Task statement
Once you find the line containing "practical applications in" in the data below, copy it and each following line exactly, up to and including the line containing "has 40% less", and nothing else.
───── Source material ─────
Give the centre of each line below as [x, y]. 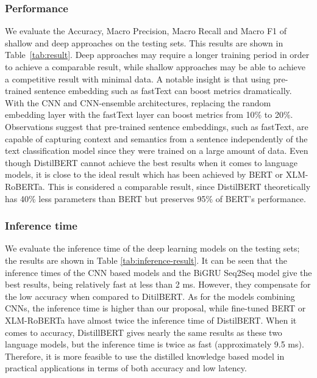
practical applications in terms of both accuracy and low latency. [126, 368]
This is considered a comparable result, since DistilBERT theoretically [179, 186]
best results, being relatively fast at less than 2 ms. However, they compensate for [158, 284]
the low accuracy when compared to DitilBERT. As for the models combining [150, 296]
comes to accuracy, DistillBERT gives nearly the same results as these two [144, 332]
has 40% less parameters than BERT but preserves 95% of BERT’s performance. [155, 198]
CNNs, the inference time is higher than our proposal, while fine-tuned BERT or [155, 308]
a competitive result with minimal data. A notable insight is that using [138, 78]
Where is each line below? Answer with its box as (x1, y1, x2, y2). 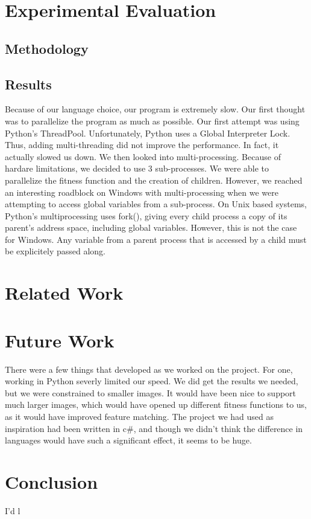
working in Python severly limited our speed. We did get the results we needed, (5, 375, 298, 387)
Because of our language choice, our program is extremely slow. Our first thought (5, 103, 306, 115)
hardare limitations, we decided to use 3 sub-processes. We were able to (5, 162, 269, 175)
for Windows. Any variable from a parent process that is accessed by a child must (5, 233, 307, 245)
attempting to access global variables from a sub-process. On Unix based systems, (5, 198, 307, 210)
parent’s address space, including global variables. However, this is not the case (5, 221, 297, 234)
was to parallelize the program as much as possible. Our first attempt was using (5, 114, 300, 127)
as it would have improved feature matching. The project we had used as (5, 410, 274, 422)
─────
The answer
practical applications in terms of both accuracy and low latency. [126, 368]
This is considered a comparable result, since DistilBERT theoretically [179, 186]
best results, being relatively fast at less than 2 ms. However, they compensate for [158, 284]
the low accuracy when compared to DitilBERT. As for the models combining [150, 296]
comes to accuracy, DistillBERT gives nearly the same results as these two [144, 332]
has 40% less parameters than BERT but preserves 95% of BERT’s performance. [155, 198]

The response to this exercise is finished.